Как-то, вернувшись домой, она обнаружила на лестнице перед входом в квартиру мужчину, лежащего на полу, так что ноги свисали вниз со ступеней. Мужик загородил узкий проход, и пришлось осторожно переступить через его руку. Кадык, весь в черных точках щетины, торчал кверху и дергался. Слава богу, живой!
Она вцепилась ногтями в «чертову кожу» спецовки и втянула его в кухню, боясь, что он свалится вниз с крутой лестницы. Протащила всего полметра и больше уже не могла сдвинуть с места тяжелое квелое тело. Она понимала, надо человеку помочь, но инстинктивно отскочила от его шарящих ладоней. Потом отперла дверь и принесла воду в миске, пачку ваты и стала обмывать ему ссадину на лбу, отбрасывая красные грязные тампоны. Он открыл глаза, поглядел снизу вверх на нее и закатил зрачки, ничего не соображая. Кислый запах, подергивание лохматой головы, сбившиеся кудри на висках – все в крови. Он попросил слюняво: «Дай попить!» Приподнялся и напился, заливая воду за ворот изношенной рубахи. После этого попытался встать, и она помогла ему, но, минуту постояв посередине кухни, он повалился вперед и ударился о доски пола лицом, так что через мгновение плахи обагрила, затекая в щели, кровяная жижа. Она поняла, что нужно скорей вызвать врача.
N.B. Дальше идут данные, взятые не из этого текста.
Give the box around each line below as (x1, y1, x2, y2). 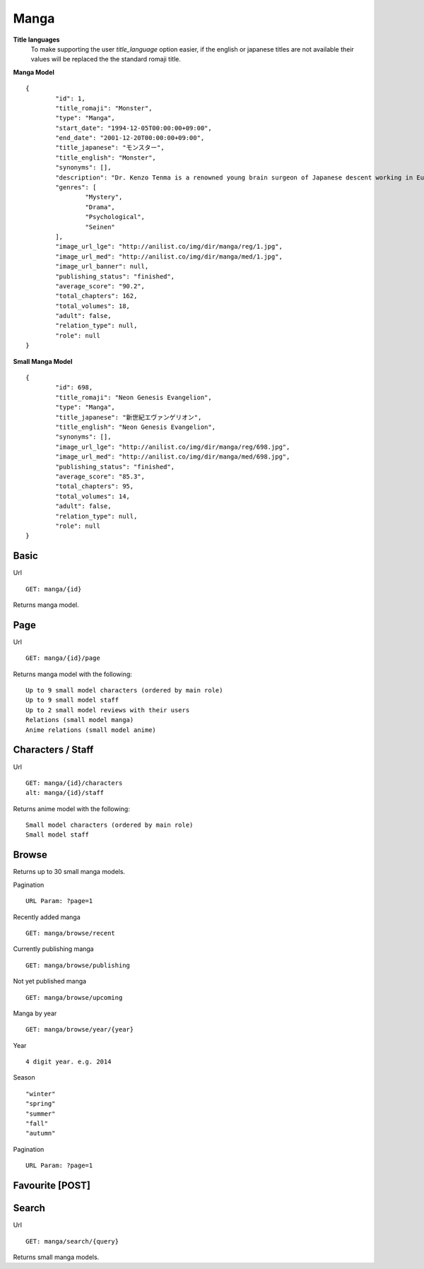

Услыхала, как застучали ножищи по деревянной лестнице. Двое работяг в заскорузлых робах ворвались в кухню, тяжело дыша, и тут же стали поднимать лежащего своего товарища, оглядываясь на хозяйку: «Не надо скорую! Это выпили мы, зашибли его нечаянно». И загромыхали вниз, таща безвольного собрата так стремительно, что тот не успевал перебирать ногами и съезжал по ступенькам на ягодицах.
Когда вечером, рассказывая о происшествии, она проговорилась о том, что побежала было за «скорой помощью», не заперев дверей, повелитель ее взъярился: «Вечно лезешь не в свое дело! Что тебе до него?». Она расстроилась от такой несправедливости, не догадавшись, что это ревность.
Однажды она упросила его пойти на танцы. Парк культуры и отдыха тянулся заасфальтированными дорожками вдоль реки, от которой, однако, не исходило прохлады. Пыльная зелень кустов шуршала жестяными листьями, по всей территории тошнотворно несло пивом. Отвратительный запах аммиака смешивался с табачным духом.